Exposure map of the selected data set. The effective areas around 478 and 1275 keV are ∼80 and ∼55 cm^2, respectively.

3.1. ⁷Be

The electron capture of ⁷Be results in a photon at 477.62 keV from an excited state of ⁷Li ( $p_{7}^{γ} = 0.1044$ $p_7^{\gamma} = 0.1044$ ). We used all SPI single events, that is, photons that only interact once with the detector, resulting in 100 105 pointed observations, with a typical exposure time between 1800 and 3600 s. The total dead-time-corrected exposure time, taking failed detectors into account, is 180.1 Ms.

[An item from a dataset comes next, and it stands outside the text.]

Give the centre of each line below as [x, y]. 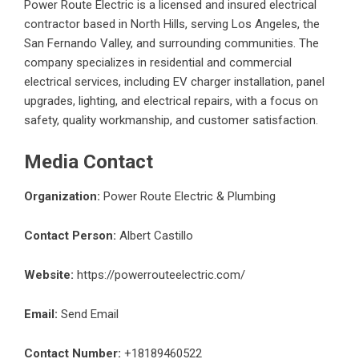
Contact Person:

The spectral resolution at 478 keV is about 2.1 keV (Diehl et al. 2018). Additional astrophysical Doppler broadening of the line can be expected from the expansion velocity of the nova ejecta, which typically is in the range of 500–3000 km s⁻¹ (see Sect. 2.1). To include more than 99% of the γ-ray line photons in a single bin for an ejecta velocity of 2000 km s⁻¹, we used an 8 keV wide energy bin between 474 and 482 keV. This includes 7.0 keV broadening due to homologous ejecta, and was added in quadrature to the instrumental resolution.

3.2. ²²Na

The decay of ²²Na to ²²Ne, either through β⁺ decay ( $p_{22}^{+} = 0.904$ $p_{22}^+ = 0.904$ ) or electron capture, results in a γ-ray photon of 1274.58 keV with $p_{22}^{γ} = 0.999$ $p_{22}^{\gamma} = 0.999$ . At this energy range, electronic noise features in the SPI spectrum can emerge, which can be filtered through pulse shape discrimination (PSD). The selection for PSD events reduces the size of the data set to 99 880 pointings and the exposure time to 179.6 Ms. We note that the fluxes resulting from PSD events have to be re-scaled by an efficiency correction factor ≈1/0.85. The SPI spectral resolution around 1275 keV is about 2.8 keV, so that we performed our analysis in a single 20 keV energy bin between 1265 and 1285 keV to account for possible astrophysical Doppler broadening (as above, Sect. 3.1).

4. Nova sample

4.1. Selecting from databases and catalogues

In order to infer information about the ejecta masses from flux measurements, the distance to the objects and their unambiguous classification as CNe is important. While many astrophysical transients are called ‘novae’, we clearly wished to include only the thermonuclear explosions on the surface of WDs, which are called ‘classical novae’. For current soft γ-ray instrumentation, it is hopeless to detect any CN outside the Milky Way, so that we restricted our selections to our own Galaxy, that is, to objects with galactocentric distances of ≲25 kpc (cf. Fig. 1). This is justified considering the expected quasi-persistent 478 and 1275 keV line fluxes from M31 or the Large Magellanic Cloud (LMC): Using the same formalism from Sect. 2.4 with adjusted CN rates (R_N(M31) = 100 yr⁻¹, R_N(LMC) = 2 yr⁻¹) and distances (d(M31) = 780 kpc, d(LMC) = 50 kpc), we expect at most 10⁻⁷ ph cm⁻² s⁻¹ (1275 keV) and 9 × 10⁻⁹ ph cm⁻² s⁻¹ (478 keV) from the LMC and 2 × 10⁻⁸ ph cm⁻² s⁻¹ (1275 keV) and 2 × 10⁻⁹ ph cm⁻² s⁻¹ (478 keV) from M31.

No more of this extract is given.